Assigned task —
Write out every line below again exactly as it stands, skipping each image.

[Stored items]
BEGIN

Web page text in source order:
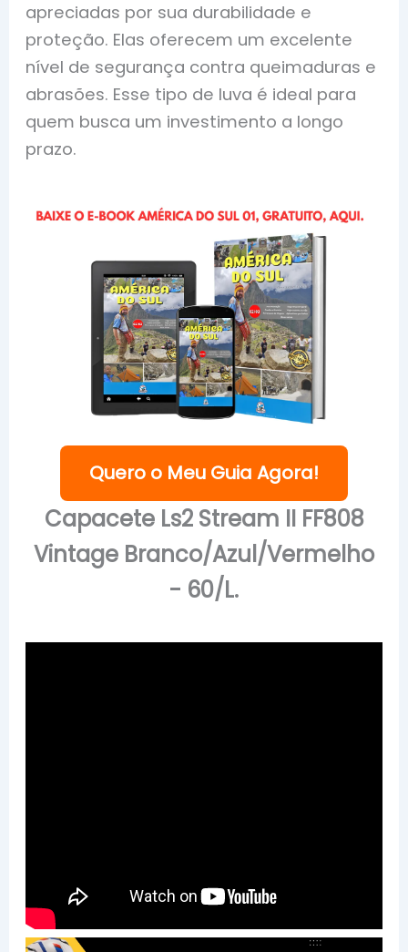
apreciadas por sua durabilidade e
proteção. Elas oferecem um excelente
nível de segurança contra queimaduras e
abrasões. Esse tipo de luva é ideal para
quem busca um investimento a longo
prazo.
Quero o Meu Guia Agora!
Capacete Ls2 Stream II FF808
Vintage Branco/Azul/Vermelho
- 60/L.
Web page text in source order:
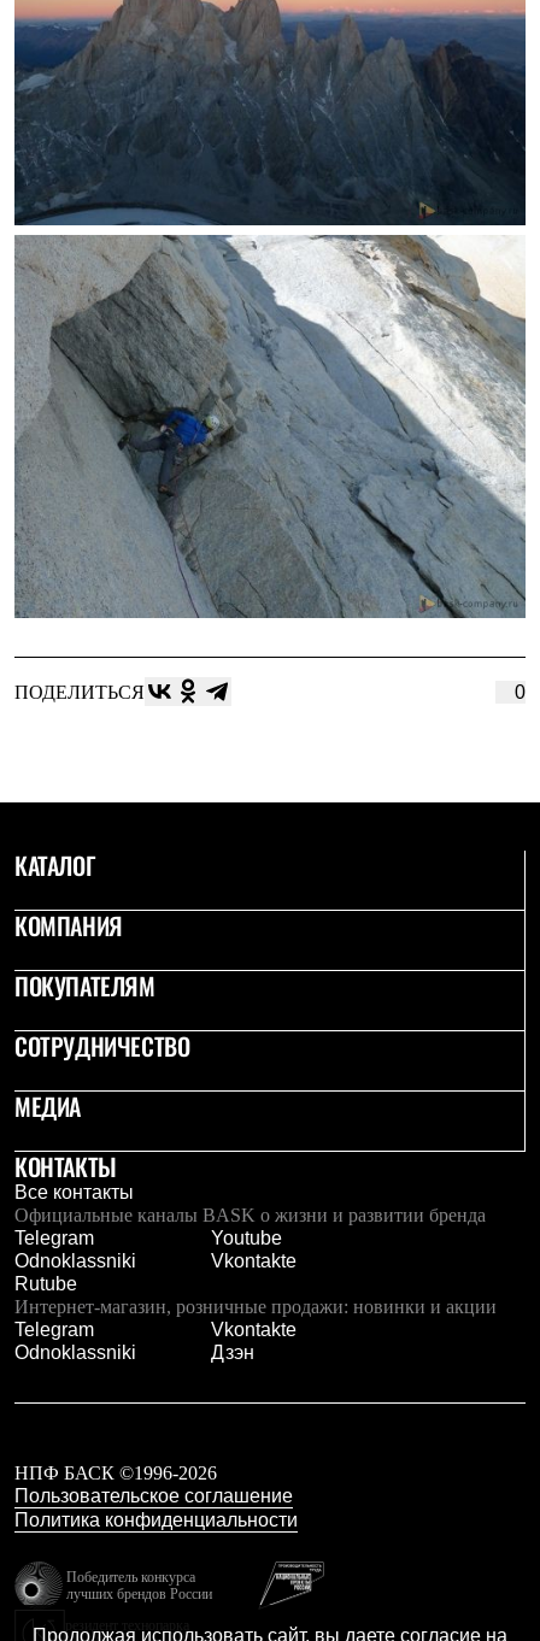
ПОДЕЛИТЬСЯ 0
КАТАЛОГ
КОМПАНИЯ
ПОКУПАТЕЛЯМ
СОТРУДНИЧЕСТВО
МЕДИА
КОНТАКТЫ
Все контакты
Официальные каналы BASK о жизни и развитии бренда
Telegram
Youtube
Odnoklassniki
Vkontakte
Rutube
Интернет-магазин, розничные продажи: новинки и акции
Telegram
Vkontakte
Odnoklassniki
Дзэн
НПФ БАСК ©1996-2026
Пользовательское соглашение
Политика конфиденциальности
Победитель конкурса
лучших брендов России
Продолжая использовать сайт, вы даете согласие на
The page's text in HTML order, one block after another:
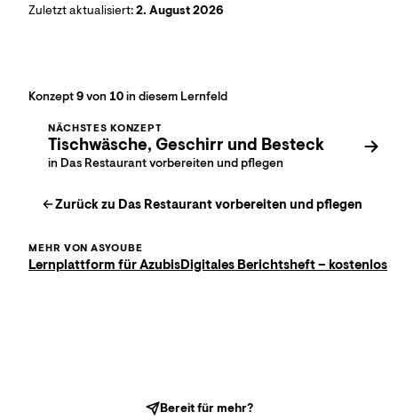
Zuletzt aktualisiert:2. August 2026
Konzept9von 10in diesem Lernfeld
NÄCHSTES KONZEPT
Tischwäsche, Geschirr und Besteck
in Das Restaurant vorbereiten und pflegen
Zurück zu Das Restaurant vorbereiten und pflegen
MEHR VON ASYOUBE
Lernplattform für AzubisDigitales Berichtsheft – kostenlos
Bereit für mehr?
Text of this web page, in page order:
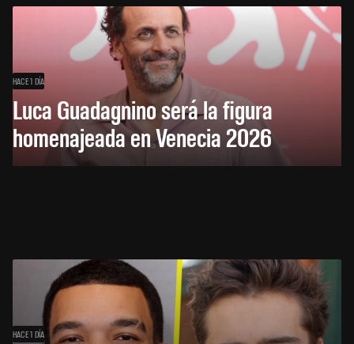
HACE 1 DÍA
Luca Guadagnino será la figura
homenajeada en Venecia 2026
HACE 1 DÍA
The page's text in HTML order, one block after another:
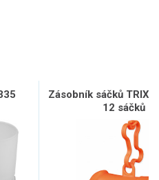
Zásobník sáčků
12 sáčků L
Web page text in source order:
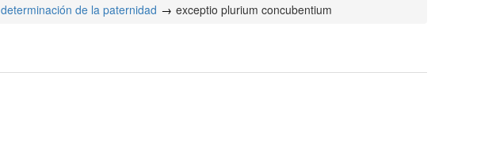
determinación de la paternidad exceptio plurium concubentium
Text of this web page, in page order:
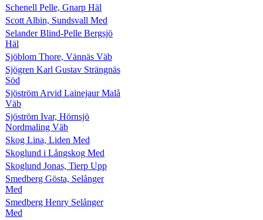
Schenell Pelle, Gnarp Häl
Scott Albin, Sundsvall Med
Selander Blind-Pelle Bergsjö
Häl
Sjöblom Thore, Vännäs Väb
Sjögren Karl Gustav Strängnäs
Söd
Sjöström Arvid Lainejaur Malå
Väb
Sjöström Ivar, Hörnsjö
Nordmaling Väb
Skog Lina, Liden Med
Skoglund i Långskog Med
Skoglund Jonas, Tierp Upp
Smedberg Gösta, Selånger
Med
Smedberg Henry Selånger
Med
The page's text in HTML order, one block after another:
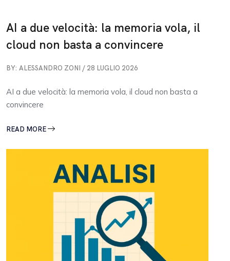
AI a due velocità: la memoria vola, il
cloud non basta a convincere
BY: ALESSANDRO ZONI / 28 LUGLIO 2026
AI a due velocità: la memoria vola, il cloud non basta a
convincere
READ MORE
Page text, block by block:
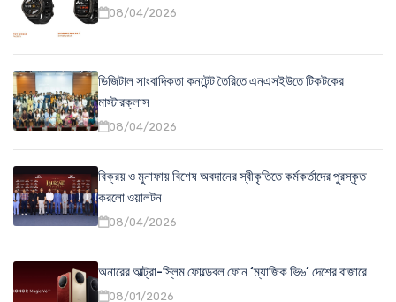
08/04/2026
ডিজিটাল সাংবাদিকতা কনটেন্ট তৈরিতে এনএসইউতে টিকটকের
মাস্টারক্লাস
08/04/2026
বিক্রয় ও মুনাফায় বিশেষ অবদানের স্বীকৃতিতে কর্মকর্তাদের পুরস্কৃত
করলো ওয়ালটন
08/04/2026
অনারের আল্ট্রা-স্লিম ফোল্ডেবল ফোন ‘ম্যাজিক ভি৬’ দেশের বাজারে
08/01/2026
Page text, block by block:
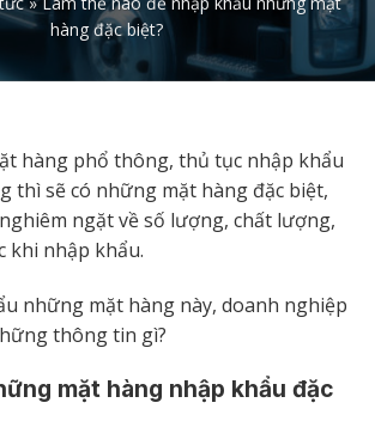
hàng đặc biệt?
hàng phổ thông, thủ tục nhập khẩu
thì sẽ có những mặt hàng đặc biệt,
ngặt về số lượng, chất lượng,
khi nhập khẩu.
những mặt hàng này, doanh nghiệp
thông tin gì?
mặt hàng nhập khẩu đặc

END

Reply —
Web page text in source order:
apreciadas por sua durabilidade e
proteção. Elas oferecem um excelente
nível de segurança contra queimaduras e
abrasões. Esse tipo de luva é ideal para
quem busca um investimento a longo
prazo.
Quero o Meu Guia Agora!
Capacete Ls2 Stream II FF808
Vintage Branco/Azul/Vermelho
- 60/L.
Web page text in source order:
ПОДЕЛИТЬСЯ 0
КАТАЛОГ
КОМПАНИЯ
ПОКУПАТЕЛЯМ
СОТРУДНИЧЕСТВО
МЕДИА
КОНТАКТЫ
Все контакты
Официальные каналы BASK о жизни и развитии бренда
Telegram
Youtube
Odnoklassniki
Vkontakte
Rutube
Интернет-магазин, розничные продажи: новинки и акции
Telegram
Vkontakte
Odnoklassniki
Дзэн
НПФ БАСК ©1996-2026
Пользовательское соглашение
Политика конфиденциальности
Победитель конкурса
лучших брендов России
Продолжая использовать сайт, вы даете согласие на
The page's text in HTML order, one block after another:
Zuletzt aktualisiert:2. August 2026
Konzept9von 10in diesem Lernfeld
NÄCHSTES KONZEPT
Tischwäsche, Geschirr und Besteck
in Das Restaurant vorbereiten und pflegen
Zurück zu Das Restaurant vorbereiten und pflegen
MEHR VON ASYOUBE
Lernplattform für AzubisDigitales Berichtsheft – kostenlos
Bereit für mehr?
Text of this web page, in page order:
HACE 1 DÍA
Luca Guadagnino será la figura
homenajeada en Venecia 2026
HACE 1 DÍA
The page's text in HTML order, one block after another:
Zásobník sáčků
12 sáčků L
Web page text in source order:
determinación de la paternidad exceptio plurium concubentium
Text of this web page, in page order:
Schenell Pelle, Gnarp Häl
Scott Albin, Sundsvall Med
Selander Blind-Pelle Bergsjö
Häl
Sjöblom Thore, Vännäs Väb
Sjögren Karl Gustav Strängnäs
Söd
Sjöström Arvid Lainejaur Malå
Väb
Sjöström Ivar, Hörnsjö
Nordmaling Väb
Skog Lina, Liden Med
Skoglund i Långskog Med
Skoglund Jonas, Tierp Upp
Smedberg Gösta, Selånger
Med
Smedberg Henry Selånger
Med
The page's text in HTML order, one block after another:
AI a due velocità: la memoria vola, il
cloud non basta a convincere
BY: ALESSANDRO ZONI / 28 LUGLIO 2026
AI a due velocità: la memoria vola, il cloud non basta a
convincere
READ MORE
Page text, block by block:
08/04/2026
ডিজিটাল সাংবাদিকতা কনটেন্ট তৈরিতে এনএসইউতে টিকটকের
মাস্টারক্লাস
08/04/2026
বিক্রয় ও মুনাফায় বিশেষ অবদানের স্বীকৃতিতে কর্মকর্তাদের পুরস্কৃত
করলো ওয়ালটন
08/04/2026
অনারের আল্ট্রা-স্লিম ফোল্ডেবল ফোন ‘ম্যাজিক ভি৬’ দেশের বাজারে
08/01/2026
Page text, block by block:
hàng đặc biệt?
hàng phổ thông, thủ tục nhập khẩu
thì sẽ có những mặt hàng đặc biệt,
ngặt về số lượng, chất lượng,
khi nhập khẩu.
những mặt hàng này, doanh nghiệp
thông tin gì?
mặt hàng nhập khẩu đặc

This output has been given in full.